The mathematical logic we use is a functional programming language, Pure Lisp. If you know anything at all about Lisp, you probably think of it as merely a programming language. But we cast it as a logic, with a precisely given syntax, some axioms, and some rules of inference. We will prove theorems in Lisp.

Put another way, in this course you will come to understand the JVM by studying a model of the Java Virtual Machine written in a funtional programming language.

We will cover representatives of most of the JVM byte codes, including IADD, ILOAD, ISTORE, IFGT, GOTO, NEW, PUTFIELD, INVOKEVIRTUAL, and MONITORENTER. We will not cover the entire JVM — for example, we will not deal with the details of arithmetic, arrays, class loading, or native methods. However, by the end of this course you will be able to write formal specifications of many of the omitted parts.

We will discuss the Java bytecode verifier; in particular, we will investigate its specification: what properties should it have?

The logic we use is supported by a mechanical theorem prover, ACL2. This theorem prover is in use in industry to verify properties of hardware, microcode, and software. In fact, its authors won the 2005 ACM Software System Award for the lasting influence their theorem provers have had on computer science.

This course is an unusual mixture of many CS courses. It is like CS307 in that we will be dealing with the Java programming language. It is like CS310 in that we will be looking at an assembly level language. It is like CS352 in that we will be considering the architectural features of the processor. It is like CS372 in that we will be considering process management, memory management, protection, thread scheduling, and concurrency. It is like CS313K in that we will be dealing with a formal logic. It is like CS336 in that we will be formally modeling and proving theorems about our programs and algorithms. It is like parts of CS343 in that we will be discussing mechanized reasoning.

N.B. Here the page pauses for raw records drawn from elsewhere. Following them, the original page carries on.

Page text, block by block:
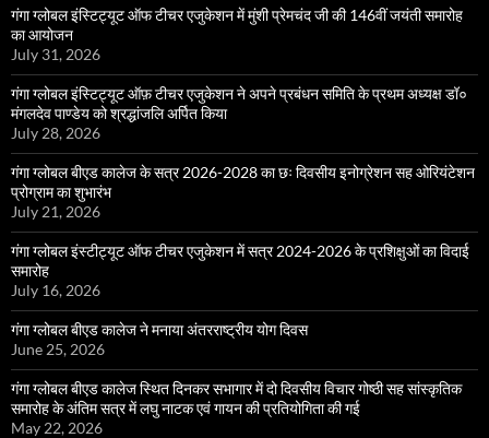
गंगा ग्लोबल इंस्टिट्यूट ऑफ टीचर एजुकेशन में मुंशी प्रेमचंद जी की 146वीं जयंती समारोह
का आयोजन
July 31, 2026
गंगा ग्लोबल इंस्टिट्यूट ऑफ़ टीचर एजुकेशन ने अपने प्रबंधन समिति के प्रथम अध्यक्ष डॉ०
मंगलदेव पाण्डेय को श्रद्धांजलि अर्पित किया
July 28, 2026
गंगा ग्लोबल बीएड कालेज के सत्र 2026-2028 का छः दिवसीय इनोग्रेशन सह ओरियंटेशन
प्रोग्राम का शुभारंभ
July 21, 2026
गंगा ग्लोबल इंस्टीट्यूट ऑफ टीचर एजुकेशन में सत्र 2024-2026 के प्रशिक्षुओं का विदाई
समारोह
July 16, 2026
गंगा ग्लोबल बीएड कालेज ने मनाया अंतरराष्ट्रीय योग दिवस
June 25, 2026
गंगा ग्लोबल बीएड कालेज स्थित दिनकर सभागार में दो दिवसीय विचार गोष्ठी सह सांस्कृतिक
समारोह के अंतिम सत्र में लघु नाटक एवं गायन की प्रतियोगिता की गई
May 22, 2026
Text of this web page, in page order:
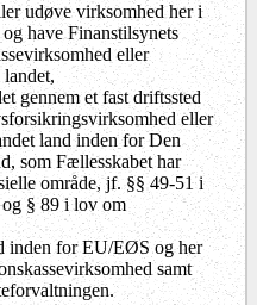
udøve virksomhed her i
have Finanstilsynets
eller
gennem et fast driftssted
eller
land inden for Den
som Fællesskabet har
område, jf. §§ 49-51 i
§ 89 i lov om
inden for EU/EØS og her
samt
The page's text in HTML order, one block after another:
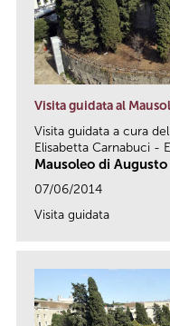
Visita guidata al
Visita guidata a cura
Elisabetta Carnabuci -
Mausoleo di Augusto
07/06/2014
Visita guidata
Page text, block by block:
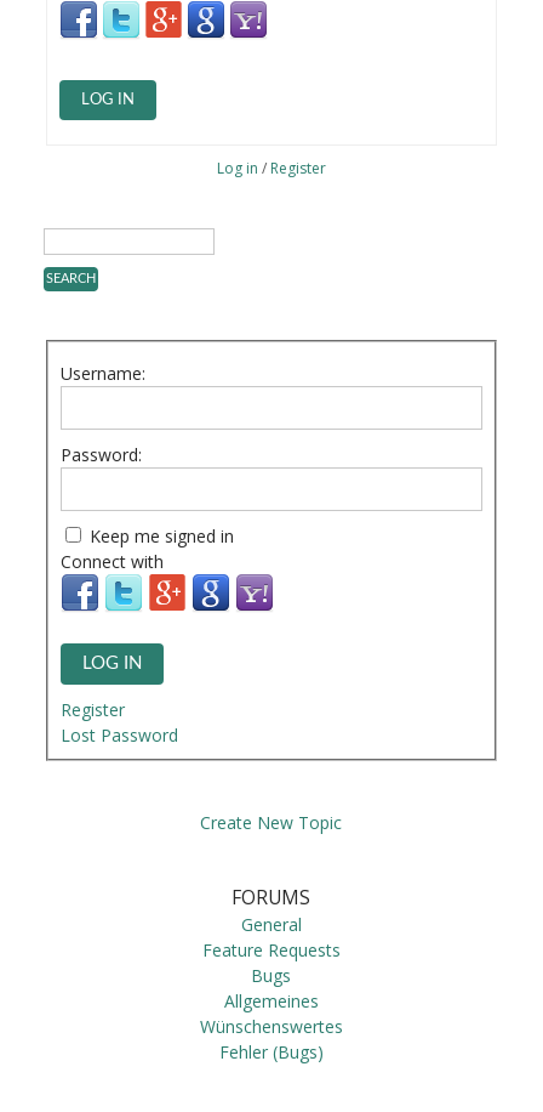
LOG IN
Log in / Register
Username:
Password:
Keep me signed in
Connect with
LOG IN
Register
Lost Password
Create New Topic
FORUMS
General
Feature Requests
Bugs
Allgemeines
Wünschenswertes
Fehler (Bugs)

Other Administrative Matters

Religious Holy Days: A student who is absent from an examination or cannot meet an assignment deadline due to the observance of a religious holy day may take the examination on an alternate day, submit the assignment up to 24 hours late without penalty, or be excused from the examination or assignment, if proper notice of the planned absence has been given. Notice must be given at least fourteen days prior to the classes scheduled on dates the student will be absent. For religious holy days that fall within the first two weeks of the semester, notice should be given on the first day of the semester. It must be personally delivered to the instructor and signed and dated by the instructor, or sent via certified mail, return receipt requested. Email notification will be accepted if received, but a student submitting such notification must receive email confirmation from the instructor. A student who fails to complete missed work within the time allowed will be subject to the normal academic penalties.

Disability Related Needs: Please notify me of any modification/adaptation you may require to accommodate a disability-related need. You will be requested to provide documentation to the Office of the Dean of Students in order that the most appropriate accommodations can be determined. Specialized services are available on campus through Services for Students with Disabilities, SSB 4th floor, A5800, 471-6259, TTY 471-4641

Emergencies and Illness: Documented emergencies and illnesses will be dealt with by the instructor. For best results, communicate with me before you miss a midterm or the final and be prepared to supply written, verifiable evidence of the condition.

Code of Conduct: For important other advice about expectations and conduct, see The Computer Sciences Department Rules to Live By.